Allo stesso tempo, la mancanza di dati affidabili sta ostacolando gli sforzi della Commissione Europea, atti a garantire che le navi del vecchio continente peschino solo le risorse in eccedenza ai paesi partner.
In virtù degli accordi di partnership sulla pesca sostenibile, l’UE paga per ottenere l’accesso della sua flotta esterna alle zone di pesca di altre nazioni. Gli accordi in questione mirano a promuovere stock ittici sostenibili, fornire un quadro stabile per la flotta europea in merito all’accesso alle zone di pesca, e alla pesca sostenibile in generale nei paesi partner. La Commissione Europea negozia, così, gli stock pescabili, le quantità accessibili, i pagamenti effettuati e le condizioni applicabili.
La Corte dei Conti valuta inoltre, le operazioni di negoziazione e l’attuazione degli accordi, il monitoraggio da parte della Commissione delle catture di pesce, e la selezione e il controllo delle azioni finanziate.
Alla luce di queste condizioni, è emerso che, nonostante gli accordi siano stati generalmente ben gestiti, il tonnellaggio negoziato fosse spesso superiore rispetto alle catture dichiarate precedentemente.
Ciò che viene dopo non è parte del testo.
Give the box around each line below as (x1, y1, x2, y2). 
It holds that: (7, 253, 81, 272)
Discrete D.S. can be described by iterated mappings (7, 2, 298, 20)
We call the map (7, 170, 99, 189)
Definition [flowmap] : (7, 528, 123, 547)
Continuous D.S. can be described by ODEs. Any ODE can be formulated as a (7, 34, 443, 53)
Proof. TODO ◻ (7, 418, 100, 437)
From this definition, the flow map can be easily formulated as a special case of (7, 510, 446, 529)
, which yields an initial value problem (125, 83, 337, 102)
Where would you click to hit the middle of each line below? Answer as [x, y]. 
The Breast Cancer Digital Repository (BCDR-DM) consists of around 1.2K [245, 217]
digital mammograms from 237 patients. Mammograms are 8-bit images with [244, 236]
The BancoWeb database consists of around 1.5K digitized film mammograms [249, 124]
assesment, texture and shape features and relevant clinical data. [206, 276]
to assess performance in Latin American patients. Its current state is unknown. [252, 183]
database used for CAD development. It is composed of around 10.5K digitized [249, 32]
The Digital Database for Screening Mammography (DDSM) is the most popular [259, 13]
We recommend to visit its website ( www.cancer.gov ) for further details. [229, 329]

Ciò porta al sottoutilizzo regolare. Perché l’Europa paga per intero, indipendentemente dalla quantità di pesce effettivamente pescato. Il prezzo reale per questo motivo risulta spesso superiore a quello antecedentemente pattuito. Ad esempio, In Mozambico nel 2013 il costo reale per tonnellata di tonno era di circa sei volte più elevato del prezzo già negoziato.
In realtà, come si diceva, gli accordi dovrebbero garantire la sostenibilità delle attività di pesca, consentendo alle imbarcazioni appartenenti all’UE di pescare solo i surplus delle nazioni collaboratrici. Si hanno, però, dubbi sul fatto che il suddetto surplus possa essere calcolato in maniera affidabile, a causa della penuria di informazioni attendibili sugli stock ittici.
Una penuria di informazioni coerenti e complete anche sulle catture di pesce effettivamente svolte dalla flotta europea, con differenze significative tra i dati forniti dagli Stati Membri, la Commissione e le valutazioni degli accordi. La Commissione infatti, ha un controllo limitato sulle attività effettivamente attuate dai paesi partner dal punto di vista del supporto settoriale.
“Queste carenze possono e devono essere affrontate se vogliamo che gli accordi di partenariato sulla pesca contribuiscano efficacemente alla pesca sostenibile nelle acque dei nostri paesi partner, garantendo al contempo l’attività della nostra flotta peschereccia” ha spiegato Jan Kinšt, membro della Corte dei Conti Europea e responsabile del rapporto.